Čengić was born in Odžak, Foča-Ustikolina, SR Bosnia and Herzegovina, SFR Yugoslavia, present-day Bosnia and Herzegovina to father Halid and mother Merjema née Lutvikadić. He was a distant cousin of the Bosnian Muslim politician Adil Zulfikarpašić.

As a young imam, Čengić led a group called Tabački Masjid, which condemned discotheques and mixed marriages and advocated veiling of women as well as the prohibition of alcohol. For Loftus, Čengić was a sympathiser of the Iranian revolution who "perceived a great deal of potential in a new internationalism" and who advocated a pan-Islamic course for his community.

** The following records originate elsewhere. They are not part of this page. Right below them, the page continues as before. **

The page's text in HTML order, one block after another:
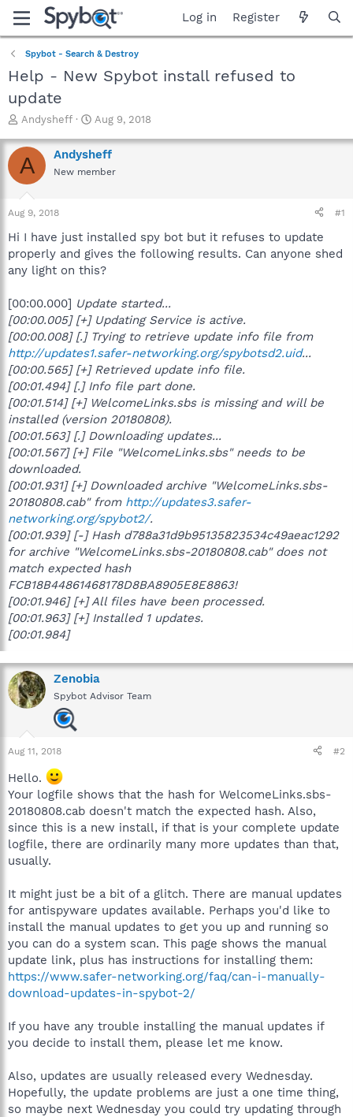
Log in Register
Spybot - Search & Destroy
Help - New Spybot install refused to
update
T
r
e
a
t
a
t
e
Andysheff
S
a
r
t
e
Aug 9, 2018
A Andysheff
New member
Aug 9, 2018 #1
Hi I have just installed spy bot but it refuses to update
properly and gives the following results. Can anyone shed
any light on this?
[00:00.000] Update started...
[00:00.005] [+] Updating Service is active.
[00:00.008] [.] Trying to retrieve update info file from
http://updates1.safer-networking.org/spybotsd2.uid...
[00:00.565] [+] Retrieved update info file.
[00:01.494] [.] Info file part done.
[00:01.514] [+] WelcomeLinks.sbs is missing and will be
installed (version 20180808).
[00:01.563] [.] Downloading updates...
[00:01.567] [+] File "WelcomeLinks.sbs" needs to be
downloaded.
[00:01.931] [+] Downloaded archive "WelcomeLinks.sbs-
20180808.cab" from http://updates3.safer-
networking.org/spybot2/.
[00:01.939] [-] Hash d788a31d9b95135823534c49aeac1292
for archive "WelcomeLinks.sbs-20180808.cab" does not
match expected hash
FCB18B44861468178D8BA8905E8E8863!
[00:01.946] [+] All files have been processed.
[00:01.963] [+] Installed 1 updates.
[00:01.984]
Zenobia
Spybot Advisor Team
Aug 11, 2018 #2
Hello.
Your logfile shows that the hash for WelcomeLinks.sbs-
20180808.cab doesn't match the expected hash. Also,
since this is a new install, if that is your complete update
logfile, there are ordinarily many more updates than that,
usually.
It might just be a bit of a glitch. There are manual updates
for antispyware updates available. Perhaps you'd like to
install the manual updates to get you up and running so
you can do a system scan. This page shows the manual
update link, plus has instructions for installing them:
https://www.safer-networking.org/faq/can-i-manually-
download-updates-in-spybot-2/
If you have any trouble installing the manual updates if
you decide to install them, please let me know.
Also, updates are usually released every Wednesday.
Hopefully, the update problems are just a one time thing,
so maybe next Wednesday you could try updating through
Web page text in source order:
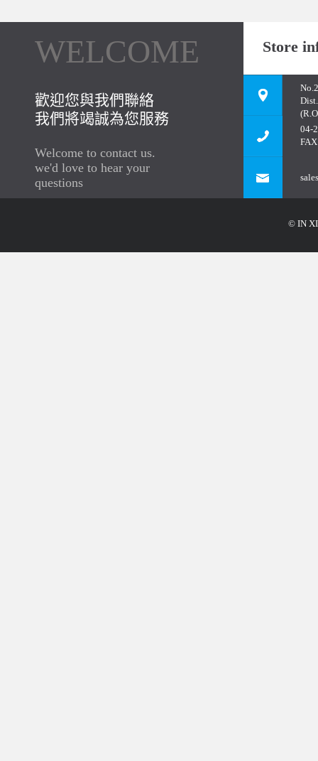
WELCOME
歡迎您與我們聯絡
我們將竭誠為您服務
Welcome to contact us.
we'd love to hear your
questions
Store
04-
© IN
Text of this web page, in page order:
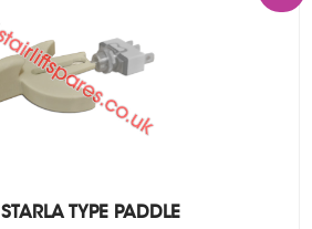
TYPE PADDLE
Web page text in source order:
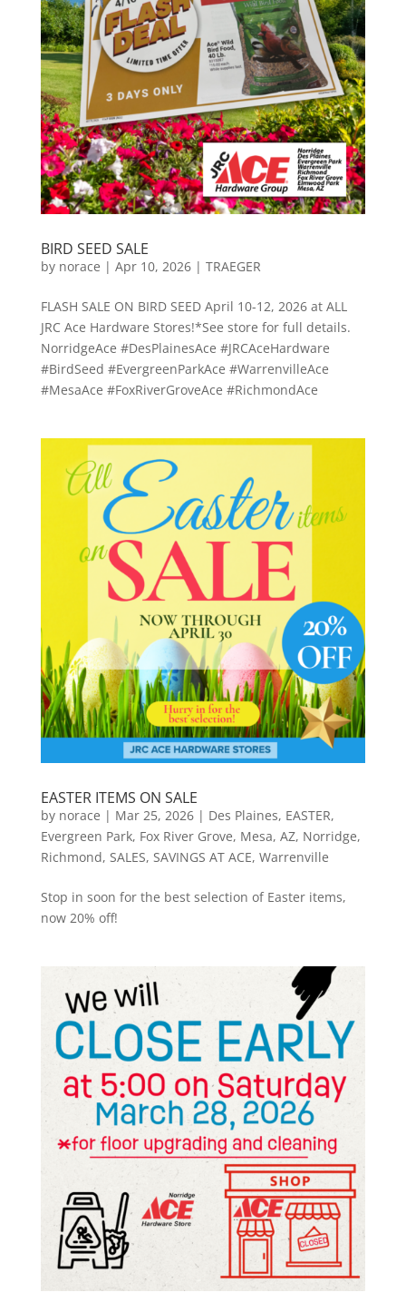
BIRD SEED SALE
by norace | Apr 10, 2026| TRAEGER
FLASH SALE ON BIRD SEED April 10-12, 2026 at ALL
JRC Ace Hardware Stores!*See store for full details.
NorridgeAce #DesPlainesAce #JRCAceHardware
#BirdSeed #EvergreenParkAce #WarrenvilleAce
#MesaAce #FoxRiverGroveAce #RichmondAce
EASTER ITEMS ON SALE
by norace | Mar 25, 2026| Des Plaines, EASTER,
Evergreen Park, Fox River Grove, Mesa, AZ, Norridge,
Richmond, SALES, SAVINGS AT ACE, Warrenville
Stop in soon for the best selection of Easter items,
now 20% off!

In 1981, Čengić published an article in the magazine "Glasnik" about the practice of Sharia law. In the article, Čengić investigated the application of Sharia in the Islamic world and wrote about Iran that it shows "a growing tendency to break with Western models and a determination to return to their own laws, culture and civilisation". In the article, along with Jaafar Nimeiry of Sudan and Muhammad Zia-ul-Haq of Pakistan, he relied heavily on Ruhollah Khomeini, quoting him extensively. Loftus writes that in the article, Čengić sees the Iranian revolution as "the most representative moment of the strength of the new Muslim coalition alongside 1973 oil embargo". In the article, Čengić holds the view that "Muslims have the space, population, dynamism, strength, energy and money," concluding that there is no reason why they cannot become "the master of tomorrow's world". Loftus further writes that, although Čengić doesn't mention Yugoslav Muslims in the article, he "implicitly made space for his own community" in "a potential coalition of Islamic "masters of tomorrow".

=== Sarajevo process ===

Čengić was a member of the Young Muslims, an Islamist organisation that was led by Alija Izetbegović. The members of the organisation, including both Izetbegović and Čengić, were trialed in 1983. Hamdija Pozderac, the president of the League of Communists of Bosnia and Herzegovina, said the organisation was working towards pan-Islamism which would lead to "ethnically cleansed Bosnia and Herzegovina" and that they were looking for cooperation with the Muslim world, Iran especially. The prosecutors argued that the accused identified themselves with the Islamic revolution and that some of them secretly went to Teheran to mark the anniversary of the revolution, while the writings of the accused were used to underline these connections, and especially the Islamic Declaration authored by Izetbegović. At the end of the trial, each accused was sentenced to 14 years in prison for various Muslim nationalist activities.

== Bosnian War ==

During the Bosnian War, Alija Izetbegović appointed Čengić a chief fundraiser and weapons buyer, tasked with negotiating clandestine arms deals. Čengić traveled to foreign countries to negotiate the supply of weapons to Bosniak forces, including Iran. For his frequent travels to the Islamic countries he was nicknamed "the flying imam". He was also a member of the advisory board of the Third World Relief Agency (TWRA) which is assumed to have brought $350 million to the government of the Republic of Bosnia and Herzegovina during the war period from 1992 to 1995, at least half of which was used for arms smuggling. Most of the money came from the countries of the Middle East, including Iran, and especially Saudi Arabia. Donations also came from Turkey, Sudan, Brunei, Malaysia and Pakistan.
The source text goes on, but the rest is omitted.